Edwina Welch retires from Gainesville School after 22-year teaching career


Edwina Welch, a high school dropout, eventually earned her GED and started college in 1999 after raising eight children with husband Harold Welch. She started teaching at Gainesville Elementary School in 2003 at age 42 and earned a master's degree two years later. She retired in May after teaching 22 years and now enjoys helping run her family farm in Douglas County, just over the Ozark County line.

Edwina Welch is an inspiration for anyone who thinks it's too late to start over or too hard to overcome challenges that stand in the way of a dream. Edwina retired last month after teaching for 22 years – quite an accomplishment for a woman who dropped out of high school at age 16 and had two children by the time the rest of her class graduated in 1977. 

She and her husband, Harold, had three kids by the time Edwina started driving to Ava for GED classes. It was hard, "but I was determined to do it," she said. 

She learned that trait of strong determination from her hard-working parents, the late E. J. and Faye Hampton. Her dad was a farmer and the beloved pastor in the small church at Souder. Her mother helped E. J. minister to the little congregation while also teaching for 33 years. She began in the one-room schools at Souder and Rockbridge and continued in Gainesville when the rural schools consolidated. She also taught in Ava. 

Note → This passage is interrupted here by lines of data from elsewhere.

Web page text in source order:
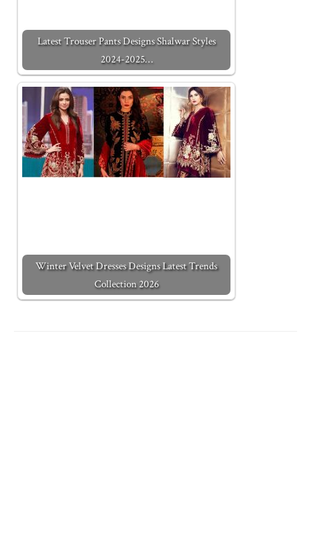
Latest Trouser Pants Designs Shalwar Styles
2024-2025…
Winter Velvet Dresses Designs Latest Trends
Collection 2026
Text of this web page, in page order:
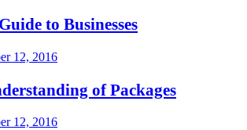
to Businesses
12, 2016
of Packages
12, 2016
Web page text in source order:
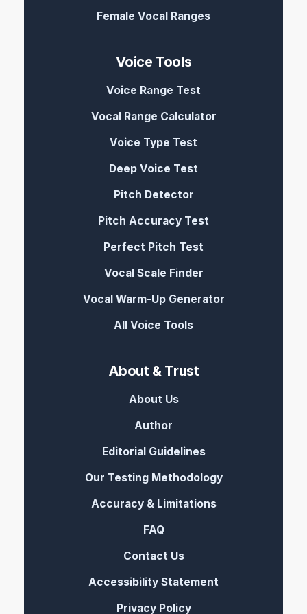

Faye Hampton died in 2022 at age 85; E.J. died in 2024 at age 88. They were married 64 years and had four daughters.

Edwina said her mother, the teacher, "threw a fit" when Edwina dropped out of high school But she was surely proud of when Edwina earned that GED, scoring so high on the exam that she was offered a full-ride scholarship to what is now Missouri State University. It was a very tempting offer. But her family was growing, and getting a degree had to wait. 

As the years passed, she and Harold became the parents of eight children – five boys and three girls. One son, Marty, died in an accident in 1995.

In 1999, Edwina was working at a factory in Ava when she took the first steps toward getting that long-postponed degree. While she continued to work in the factory, care for her children still at home and support Harold in his work on their 160-acre farm, she enrolled in night classes at Drury University's Ava facility. 

At age 38, Edwina, mother of eight, became a college freshman. Four years later, in 2003, with her bachelor's degree earned, she started teaching in Gainesville Elementary School. Continuing her role as an overachiever, she also enrolled in a two-year master's degree program at Southwest Baptist College, completing online courses from home and then attending summer school on campus in Bolivar.

She began her career teaching third grade and then continued into higher grades – fourth, fifth and sixth – as time passed. Eventually, she taught fifth and sixth grade math.

 Students who struggled with the subject got extra attention. "I found that a lot of kids just need encouragement. They can accomplish a lot if they have someone to support them," she said. "I took the little underdogs under my wing and tutored them," she said.

Years later, those former "little underdogs," now grown, "are the ones who stop me in the grocery store and say hello or tell me thank you," she said.  

Edwina taught 16 years in Gainesville then spent three years in the Ava district and came back to Gainesville for her last three years. The Gainesville's school "always felt like home," she said. "It's just a special place – the way they treat the staff and the community. The way they pray together. It's special."

Now that she's retired, Edwina wants to spend more time enjoying her children and their families, which now include 23 grandchildren and nine great-grands. They all live within the area. She also plans to help her husband, who's now disabled, in running what she calls their "Old MacDonald's farm," complete with cattle, chickens and turkeys. She wants to do some gardening and maybe some quilting – "or at least try to," she said.

The journey Edwina took to a 22-year teaching career might not be one she would recommend to others, but she also doesn't regret any of that exhausting journey. She appreciates the insights it gave her. 

"I think sometimes those people who go straight from high school to college to education, or whatever career, don't see the struggle of a lot of the people out here," she said. Edwina's experience helped her connect with the hardworking families of her students because she didn't just see the struggle. She lived it.